Differential methylation and gene expression analysis

Both DNA methylation and gene expression data were analyzed in a pairwise fashion comparing samples from each site to both of the others. Differentially methylated CpGs (DMCs) were those with a methylation difference of > 25% and a false discovery rate adjusted p value < 0.01 by methylKit. Approximately 6.0% of DMCs were located in promoter regions, 34.6% in introns, 9.1% in exons, and 50.4% in intergenic regions (Supplementary Fig. 2). Each DMC was mapped to a gene with the shortest distance from its transcript starting site and differentially methylated genes (DMG) were identified as having at least one mapped DMC. We also examined the correlation between the methylation levels of DMCs and body weight before animals were killed to assess the effect of different body weight on methylation. While the majority of the Pearson correlations were not significant, a large portion of the DMCs between Site #1 and Site #3 showed a statistically significant correlation with body weight (Supplementary Fig. 3).

Differentially expressed genes (DEGs) were identified using DESeq2 and genes with a Benjamini–Hochberg adjusted p value < 0.05. Based on the total number of DMGs and DEGs, the comparison between Site #1 and Site #2 had the smallest numbers of DMGs (n = 1,49) and DEGs (n = 58), suggesting that these two sites had the most similar DNA methylation and gene expression profiles among the three sites, which is also supported by the hierarchical clustering of samples (Supplementary Fig. 4). The comparison between Site #2 and Site #3 was the most divergent with a total of 2366 DMG and 990 DEG identified. The comparison between Site #1 and Site #3 had a similar number of DMGs (n = 2461) but fewer DEGs (n = 193) than that of Site#1 vs Site#2. The complete lists of DMGs and DEGs are available in Supplementary Tables S5-S10 and their overlaps are illustrated in Venn diagrams (Fig. 2E,F). We also performed an analysis of differentially methylation regions (DMRs) in addition to DMGs using methylKit, which identified 24–77 DMRs between sites (Supplementary Tables S11-S13).

Overlap between DEGs and DMGs

Genome-wide DNA methylation studies commonly report changes in DNA methylation in the absence of gene expression data. When combined with gene expression data, investigators often focus on the alterations in DNA methylation that can be inversely correlated with gene expression changes.
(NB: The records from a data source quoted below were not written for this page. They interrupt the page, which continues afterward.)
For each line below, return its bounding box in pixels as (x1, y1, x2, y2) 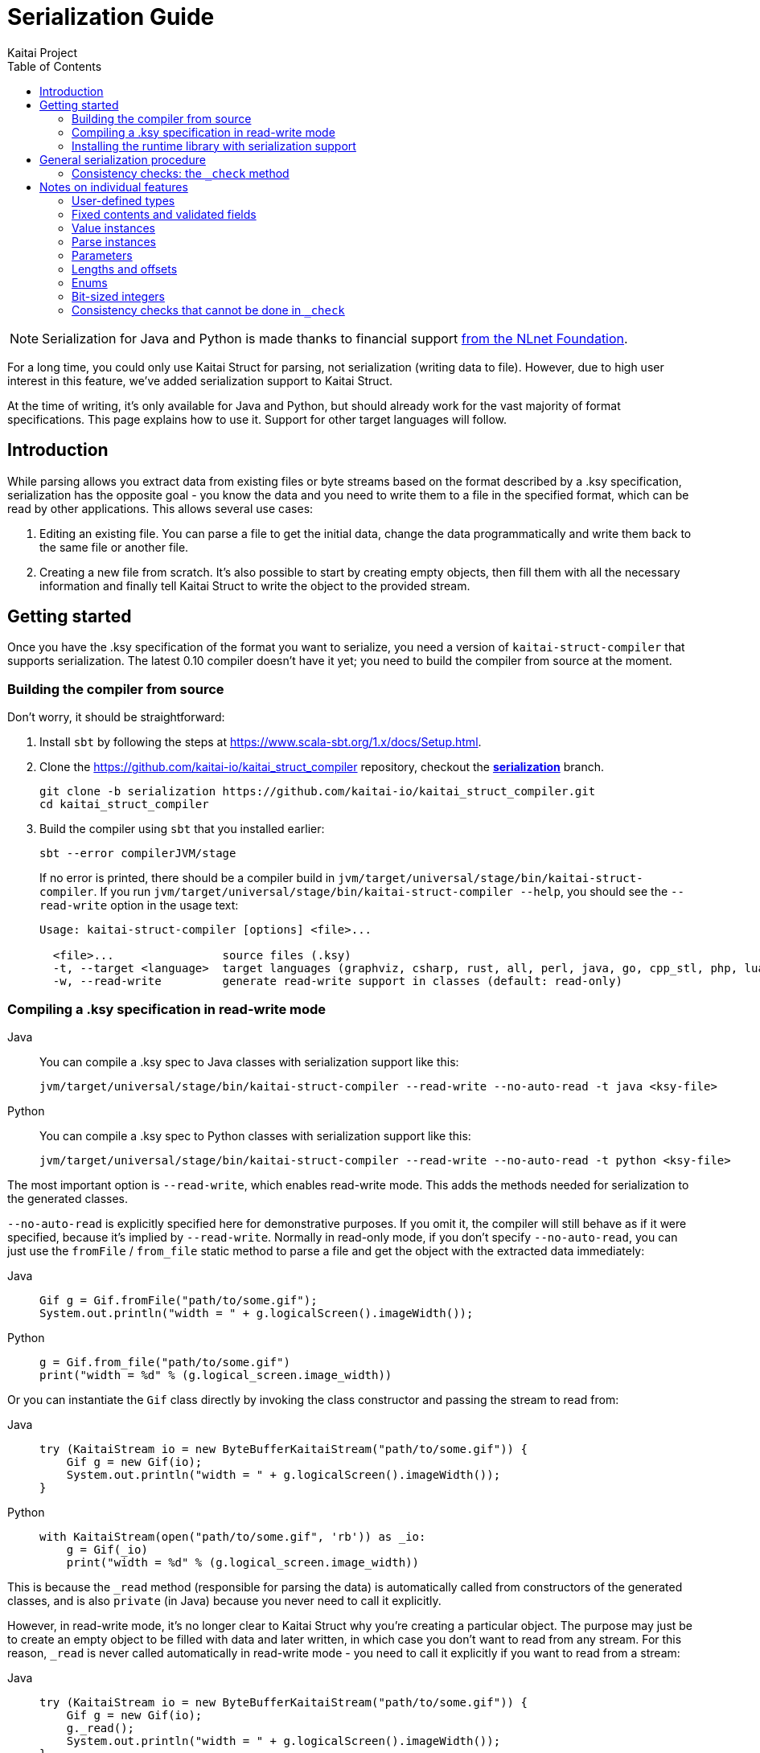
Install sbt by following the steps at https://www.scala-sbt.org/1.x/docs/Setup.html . (39, 735, 482, 749)
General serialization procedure (39, 152, 206, 166)
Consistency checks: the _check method (72, 166, 290, 180)
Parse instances (72, 234, 156, 248)
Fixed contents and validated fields (72, 207, 257, 221)
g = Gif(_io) (66, 1542, 148, 1556)
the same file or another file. (39, 540, 189, 554)
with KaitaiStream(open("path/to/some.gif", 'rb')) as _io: (39, 1529, 426, 1543)
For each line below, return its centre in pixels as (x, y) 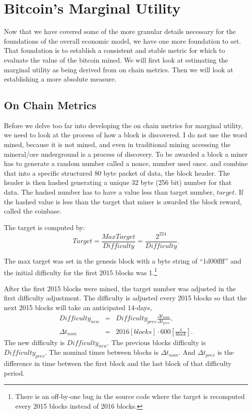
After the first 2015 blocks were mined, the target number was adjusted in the (120, 288)
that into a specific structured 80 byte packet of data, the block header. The (117, 173)
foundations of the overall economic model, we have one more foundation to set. (123, 41)
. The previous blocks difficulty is (157, 342)
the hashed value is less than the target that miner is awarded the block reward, (123, 201)
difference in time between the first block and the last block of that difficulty (118, 363)
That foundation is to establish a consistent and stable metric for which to (115, 50)
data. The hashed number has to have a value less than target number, (109, 192)
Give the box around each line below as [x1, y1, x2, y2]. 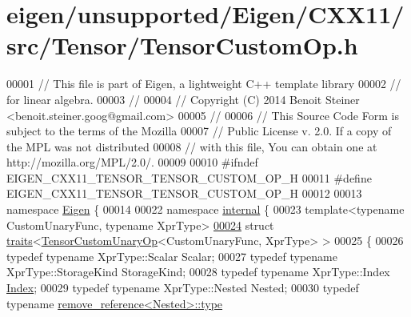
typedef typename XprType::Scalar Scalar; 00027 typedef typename [6, 247, 337, 264]
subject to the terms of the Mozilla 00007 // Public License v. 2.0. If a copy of [6, 122, 392, 139]
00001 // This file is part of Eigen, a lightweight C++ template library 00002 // [6, 75, 401, 92]
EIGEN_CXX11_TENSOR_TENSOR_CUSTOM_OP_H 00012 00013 [6, 185, 362, 202]
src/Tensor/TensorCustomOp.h [6, 29, 358, 62]
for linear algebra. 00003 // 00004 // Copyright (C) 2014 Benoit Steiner [6, 90, 360, 107]
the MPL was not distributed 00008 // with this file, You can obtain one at [6, 138, 377, 154]
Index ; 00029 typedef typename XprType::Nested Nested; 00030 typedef [6, 279, 359, 296]
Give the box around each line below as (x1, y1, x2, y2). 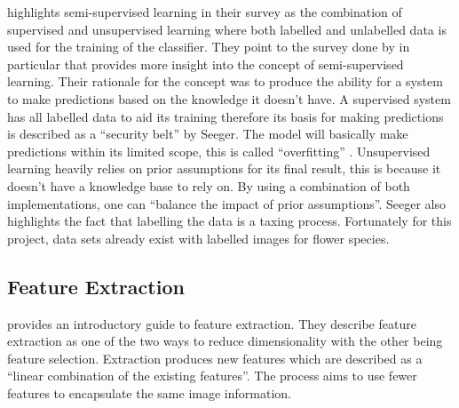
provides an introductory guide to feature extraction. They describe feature (7, 314, 416, 332)
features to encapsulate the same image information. (7, 383, 291, 402)
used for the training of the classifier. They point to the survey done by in (7, 37, 410, 56)
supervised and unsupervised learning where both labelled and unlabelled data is (7, 20, 447, 38)
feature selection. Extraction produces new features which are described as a (7, 348, 423, 367)
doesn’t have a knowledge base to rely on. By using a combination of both (7, 176, 410, 195)
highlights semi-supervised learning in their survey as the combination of (7, 3, 402, 20)
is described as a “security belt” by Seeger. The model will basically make (7, 124, 408, 143)
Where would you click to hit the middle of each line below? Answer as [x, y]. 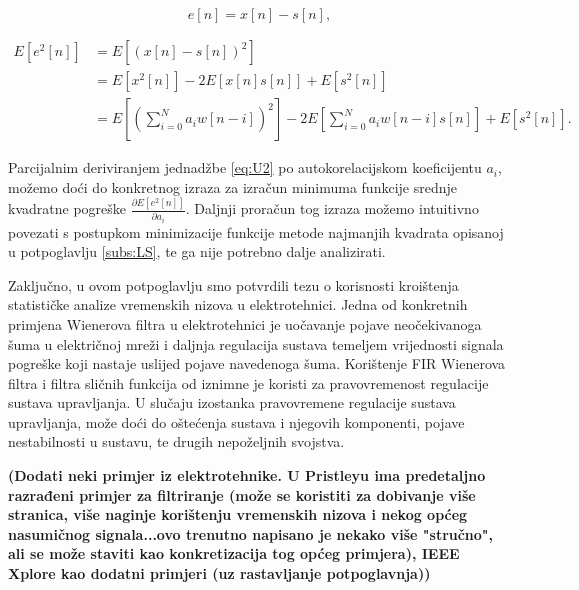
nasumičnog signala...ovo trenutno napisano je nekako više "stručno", [251, 533]
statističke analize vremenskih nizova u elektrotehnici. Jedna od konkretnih [238, 304]
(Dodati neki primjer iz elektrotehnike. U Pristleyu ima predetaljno [247, 475]
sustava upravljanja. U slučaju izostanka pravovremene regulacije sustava [232, 402]
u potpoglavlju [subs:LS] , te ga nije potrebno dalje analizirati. [197, 251]
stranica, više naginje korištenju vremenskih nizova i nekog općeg [238, 514]
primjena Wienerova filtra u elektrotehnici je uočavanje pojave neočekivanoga [245, 323]
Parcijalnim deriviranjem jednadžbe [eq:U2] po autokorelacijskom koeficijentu [245, 167]
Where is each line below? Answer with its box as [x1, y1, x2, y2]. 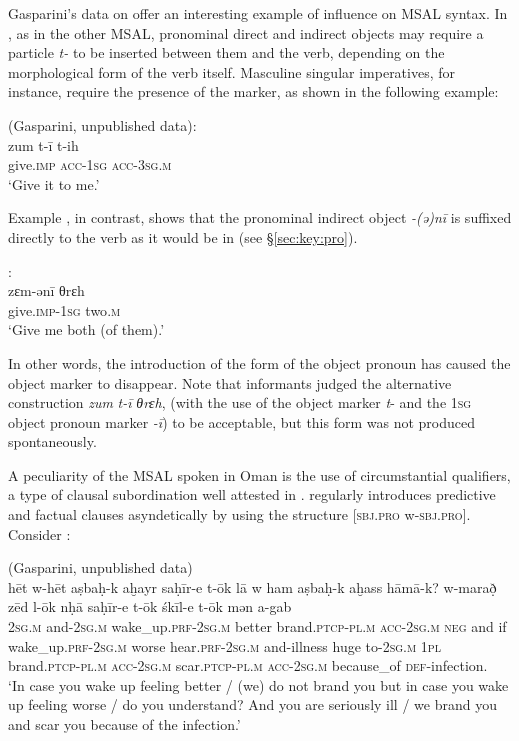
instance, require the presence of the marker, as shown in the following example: [8, 81, 499, 102]
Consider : [8, 523, 71, 544]
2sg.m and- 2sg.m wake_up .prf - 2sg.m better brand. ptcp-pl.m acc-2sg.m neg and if [8, 616, 507, 637]
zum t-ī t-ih [8, 134, 79, 155]
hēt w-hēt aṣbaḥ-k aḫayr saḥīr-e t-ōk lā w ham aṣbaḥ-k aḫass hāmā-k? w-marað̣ [8, 576, 497, 597]
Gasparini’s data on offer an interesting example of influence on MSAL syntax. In [8, 3, 508, 23]
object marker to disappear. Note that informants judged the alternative [8, 372, 452, 393]
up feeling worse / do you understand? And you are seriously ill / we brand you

To understand the relationship between epigenetic regulation and transcriptomic changes, we examined the overlap between DMGs and DEGs. Table 2 lists the overlaps at both gene and CpG site levels. The comparison between the two most similar sites (Site #1 Legacy and Site #2 Trinity) with the smallest numbers of DMGs (n = 1349) and DEGs (n = 58) includes no overlapping genes, while the other comparisons shared 1 to 5% of DMGs with DEGs. Even the comparison with the biggest overlap (Site #2 Trinity and Site #3 UAB) was not statistically significant (hypergeometric test, p value = 0.171). Approximately 53 to 59% of differential CpG sites showed an inverse relationship between the direction of methylation and expression changes such as increased methylation with down-regulated gene expression or decreased methylation with up-regulated gene expression. This is reflective of the nuances associated with the position of DNA methylation changes in relation to gene expression and strongly suggests that even in the minority of instances where DMG show a change in gene expression, the directionality of that gene expression change cannot and should not be inferred based on whether DNA methylation is increased or decreased at a particular site.

Table 2.

Overlap between DMGs and DEGs.

Comparison Gene level CpG site level
DMGs Overlap DEGs # CpG sites (Overlap) Same direction Opposite direction Opposite direction (gene)
Site #1 vs Site #2 1349 0 58 0 0 0 0
Site #1 vs Site #3 2461 33 193 59 24 35 20
Site #2 vs Site #3 2366 127 990 195 92 103 68

Site #1: Legacy Research, Site #2: Trinity College, and Site #3: the University of Alabama at Birmingham.

Functional-level similarity

To infer the significance of DNA methylation changes in the absence of definitive overlap, we next identified and compared overrepresented biological functions; the purpose was to identify pathway-level functional changes that may be related to experimental variables of interest. To assess the functional-level similarity between DMGs and DEGs identified as divergent between study sites, and attempt to determine if these represented true epigenetic changes associated with experimental variables, enrichment analysis was performed using a hypergeometric test with our in-house R analysis package richR (http://github.com/hurlab/richR) in terms of Gene Ontology (GO) terms13,14 and Kyoto Encyclopedia of Genes and Genomes (KEGG) pathways15. The complete lists of significant GO terms and KEGG pathways overrepresented in DMGs and DEGs are given in Supplementary Tables S14-S25. Supplementary Table S26 summarized the numbers of significant biological functions identified in each gene set. DMGs have over 400 significant GO terms with adjusted p < 0.05 but very few significant KEGG pathways.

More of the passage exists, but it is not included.